[Items from a dataset]
=== Begin Enclosure ===

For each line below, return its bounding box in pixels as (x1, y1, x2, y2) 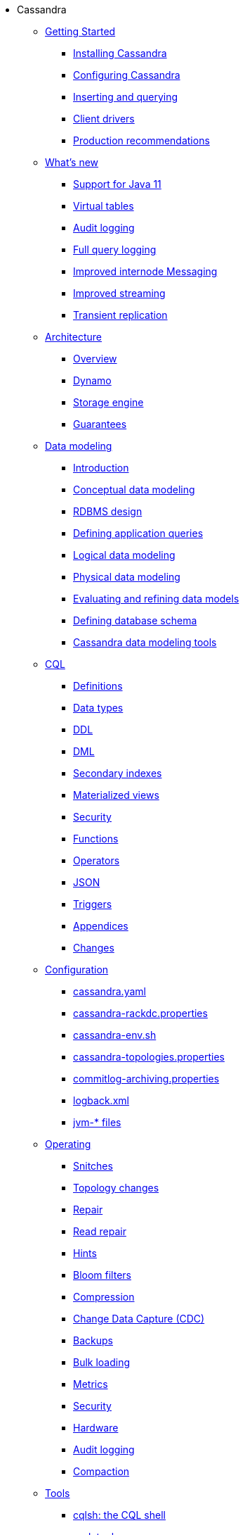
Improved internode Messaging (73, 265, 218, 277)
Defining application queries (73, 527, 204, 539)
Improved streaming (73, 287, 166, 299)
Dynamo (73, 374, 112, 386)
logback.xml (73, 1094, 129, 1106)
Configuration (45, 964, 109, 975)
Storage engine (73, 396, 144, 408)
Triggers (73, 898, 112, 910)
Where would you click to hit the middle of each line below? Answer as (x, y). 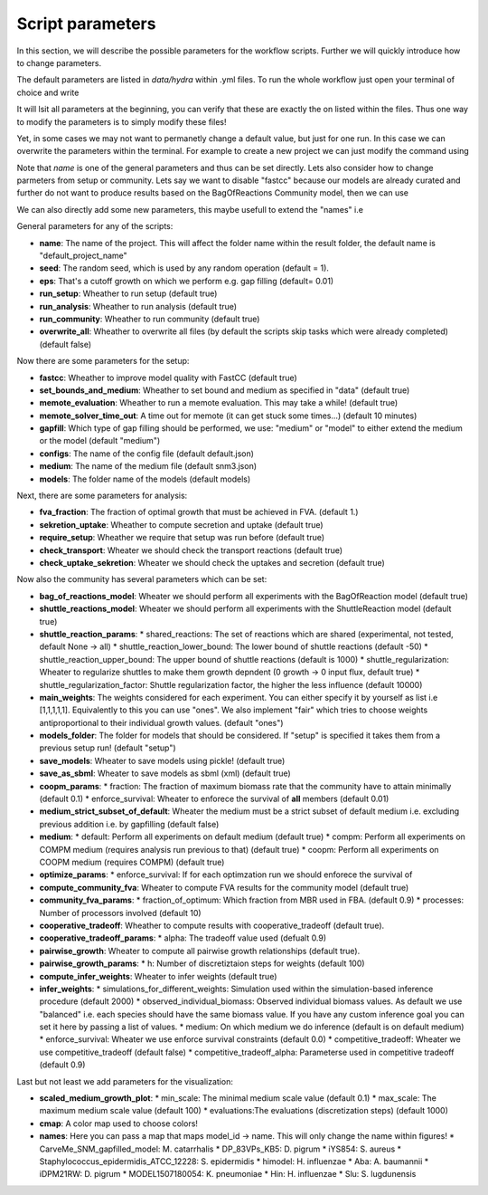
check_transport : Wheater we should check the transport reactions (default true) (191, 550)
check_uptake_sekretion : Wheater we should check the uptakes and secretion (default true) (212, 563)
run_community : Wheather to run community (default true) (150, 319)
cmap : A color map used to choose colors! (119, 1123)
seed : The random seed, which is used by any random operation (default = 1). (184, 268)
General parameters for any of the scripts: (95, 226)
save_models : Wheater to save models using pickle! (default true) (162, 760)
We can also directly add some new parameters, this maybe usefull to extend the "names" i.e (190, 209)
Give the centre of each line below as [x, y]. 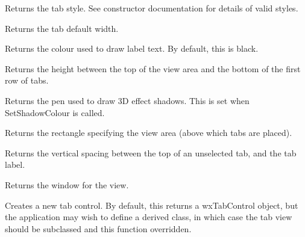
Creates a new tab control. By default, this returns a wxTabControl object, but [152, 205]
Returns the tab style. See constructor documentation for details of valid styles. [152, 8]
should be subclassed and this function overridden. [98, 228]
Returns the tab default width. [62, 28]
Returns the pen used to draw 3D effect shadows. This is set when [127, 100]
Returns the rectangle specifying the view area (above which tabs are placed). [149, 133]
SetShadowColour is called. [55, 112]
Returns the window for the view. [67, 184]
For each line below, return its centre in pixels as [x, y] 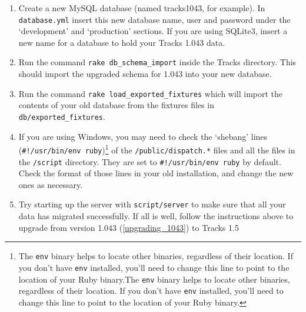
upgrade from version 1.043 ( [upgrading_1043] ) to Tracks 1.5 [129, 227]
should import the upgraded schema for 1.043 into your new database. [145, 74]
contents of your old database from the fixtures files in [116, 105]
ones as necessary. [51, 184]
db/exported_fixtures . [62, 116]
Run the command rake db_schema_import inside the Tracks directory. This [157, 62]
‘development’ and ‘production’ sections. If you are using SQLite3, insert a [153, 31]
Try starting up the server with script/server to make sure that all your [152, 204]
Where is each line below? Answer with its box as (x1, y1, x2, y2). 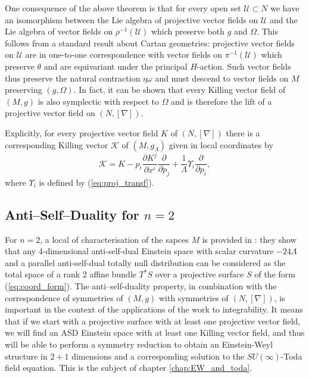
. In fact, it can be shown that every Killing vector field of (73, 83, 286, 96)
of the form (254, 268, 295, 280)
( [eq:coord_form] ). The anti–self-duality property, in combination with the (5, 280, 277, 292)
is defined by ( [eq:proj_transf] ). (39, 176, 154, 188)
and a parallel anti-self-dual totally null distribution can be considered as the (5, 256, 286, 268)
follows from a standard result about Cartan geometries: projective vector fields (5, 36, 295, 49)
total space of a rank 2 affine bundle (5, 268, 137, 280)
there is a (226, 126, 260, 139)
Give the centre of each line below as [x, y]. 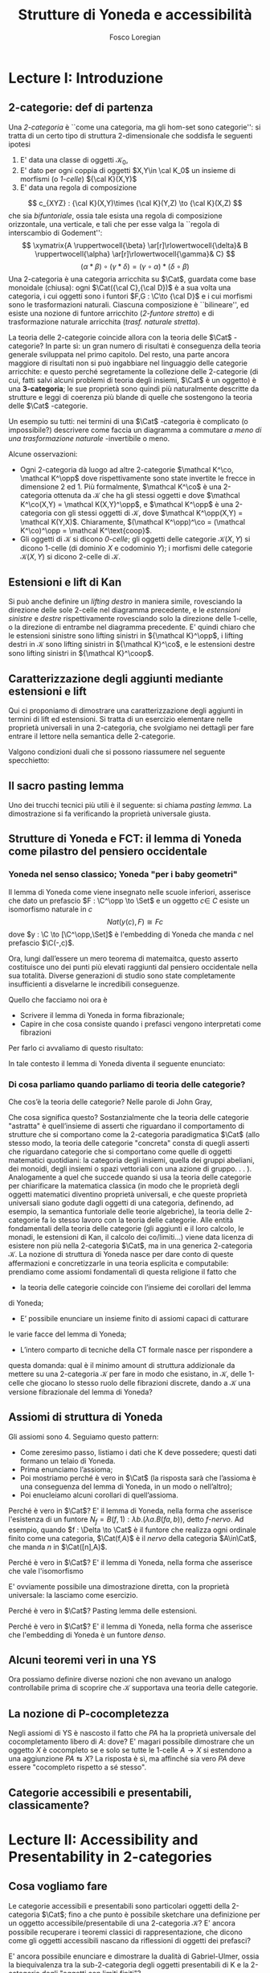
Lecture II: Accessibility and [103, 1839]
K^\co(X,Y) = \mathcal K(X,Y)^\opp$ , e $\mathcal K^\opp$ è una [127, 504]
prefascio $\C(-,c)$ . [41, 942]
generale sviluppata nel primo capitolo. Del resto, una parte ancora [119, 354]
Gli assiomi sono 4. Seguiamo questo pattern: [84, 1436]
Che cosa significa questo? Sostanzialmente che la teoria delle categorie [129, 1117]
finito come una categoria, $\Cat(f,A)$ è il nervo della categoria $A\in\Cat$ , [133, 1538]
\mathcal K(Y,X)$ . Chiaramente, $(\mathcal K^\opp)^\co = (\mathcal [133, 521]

=== End Enclosure ===
=== Begin Enclosure ===

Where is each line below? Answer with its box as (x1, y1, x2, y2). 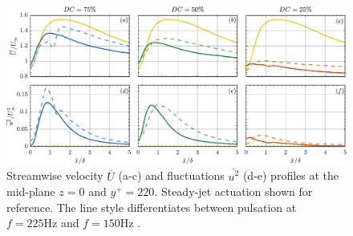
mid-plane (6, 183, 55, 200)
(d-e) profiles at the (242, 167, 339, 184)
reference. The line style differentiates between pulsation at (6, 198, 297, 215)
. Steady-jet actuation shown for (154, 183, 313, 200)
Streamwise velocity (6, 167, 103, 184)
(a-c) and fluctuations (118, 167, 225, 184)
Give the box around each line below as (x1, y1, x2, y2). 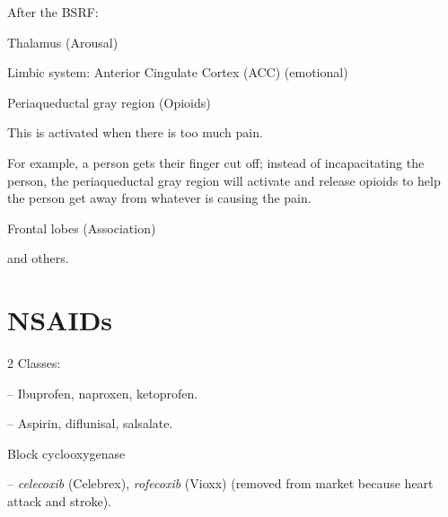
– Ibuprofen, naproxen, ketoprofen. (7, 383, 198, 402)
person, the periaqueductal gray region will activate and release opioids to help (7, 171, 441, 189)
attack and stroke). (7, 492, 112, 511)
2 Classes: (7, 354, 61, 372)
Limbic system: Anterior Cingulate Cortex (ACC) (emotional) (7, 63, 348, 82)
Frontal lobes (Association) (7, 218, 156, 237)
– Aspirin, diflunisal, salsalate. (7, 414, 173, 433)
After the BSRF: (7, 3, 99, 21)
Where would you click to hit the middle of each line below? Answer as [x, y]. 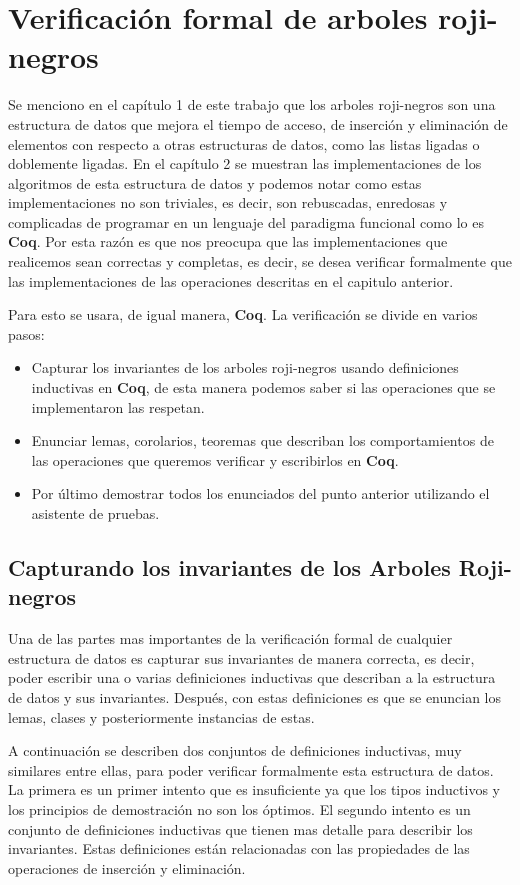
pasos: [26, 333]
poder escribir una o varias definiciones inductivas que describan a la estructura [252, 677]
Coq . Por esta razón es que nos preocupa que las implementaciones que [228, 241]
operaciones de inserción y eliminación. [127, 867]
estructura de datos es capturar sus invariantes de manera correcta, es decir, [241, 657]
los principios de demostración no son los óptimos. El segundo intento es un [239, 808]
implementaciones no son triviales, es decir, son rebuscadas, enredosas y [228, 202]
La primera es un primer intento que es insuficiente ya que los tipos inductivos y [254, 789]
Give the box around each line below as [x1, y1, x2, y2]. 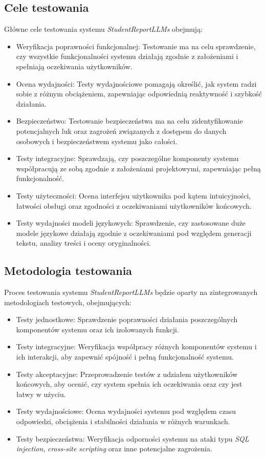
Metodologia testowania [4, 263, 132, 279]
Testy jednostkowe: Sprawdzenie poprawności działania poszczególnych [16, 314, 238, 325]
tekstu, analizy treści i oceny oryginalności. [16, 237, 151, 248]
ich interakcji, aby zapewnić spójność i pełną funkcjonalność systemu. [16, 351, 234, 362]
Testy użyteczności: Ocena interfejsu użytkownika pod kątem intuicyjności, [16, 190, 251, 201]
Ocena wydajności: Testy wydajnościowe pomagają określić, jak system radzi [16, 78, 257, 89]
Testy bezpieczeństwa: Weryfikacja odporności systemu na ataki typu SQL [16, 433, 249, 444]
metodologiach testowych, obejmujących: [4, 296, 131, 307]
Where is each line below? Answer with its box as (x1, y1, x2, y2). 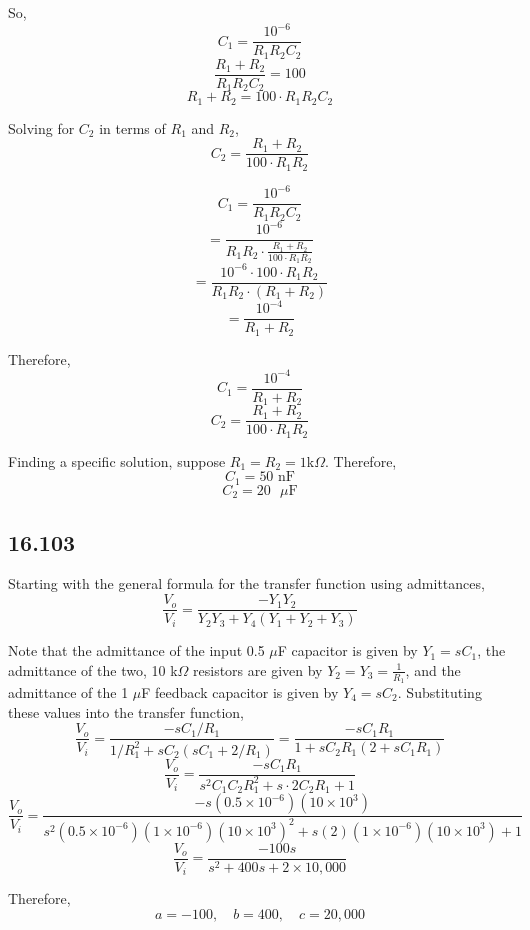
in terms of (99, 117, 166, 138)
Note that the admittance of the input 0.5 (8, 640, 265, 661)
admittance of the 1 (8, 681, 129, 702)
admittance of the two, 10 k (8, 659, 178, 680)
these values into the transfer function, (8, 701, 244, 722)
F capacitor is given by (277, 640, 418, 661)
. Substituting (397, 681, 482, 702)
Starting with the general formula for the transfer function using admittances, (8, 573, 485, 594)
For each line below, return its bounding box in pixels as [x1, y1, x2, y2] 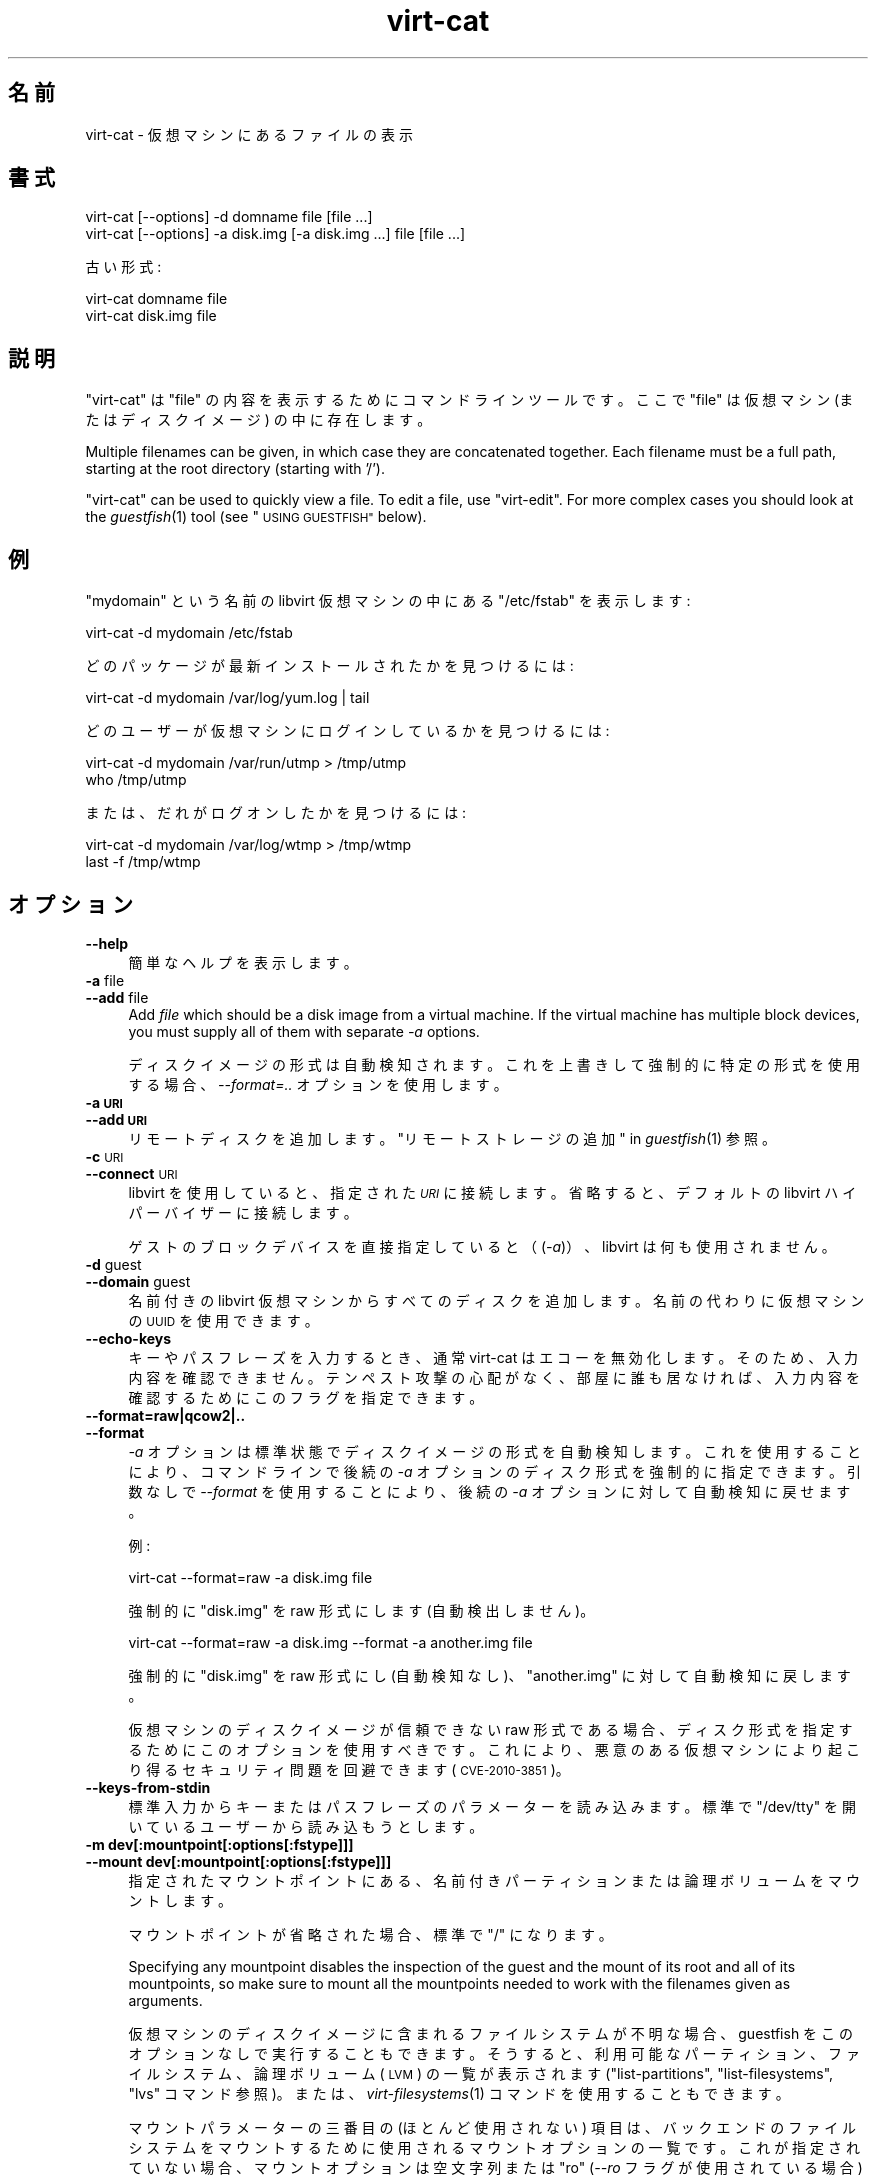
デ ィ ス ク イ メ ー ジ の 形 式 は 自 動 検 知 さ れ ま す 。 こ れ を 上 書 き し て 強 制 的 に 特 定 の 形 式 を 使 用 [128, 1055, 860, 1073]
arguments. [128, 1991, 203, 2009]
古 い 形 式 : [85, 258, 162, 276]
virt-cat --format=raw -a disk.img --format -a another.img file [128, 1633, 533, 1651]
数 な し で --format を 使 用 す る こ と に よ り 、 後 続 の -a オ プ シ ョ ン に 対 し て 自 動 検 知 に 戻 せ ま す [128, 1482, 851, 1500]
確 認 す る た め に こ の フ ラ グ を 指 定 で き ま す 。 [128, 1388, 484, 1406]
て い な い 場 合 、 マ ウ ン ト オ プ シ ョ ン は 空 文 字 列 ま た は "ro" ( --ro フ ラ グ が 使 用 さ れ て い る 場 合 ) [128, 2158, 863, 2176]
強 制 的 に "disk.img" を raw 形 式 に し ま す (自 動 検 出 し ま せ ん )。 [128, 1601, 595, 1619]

=== End Enclosure ===

**Description of the task**
Your reply should be the number of lines in the entries that contain "Improved", nothing more.

**Solved exercise**
2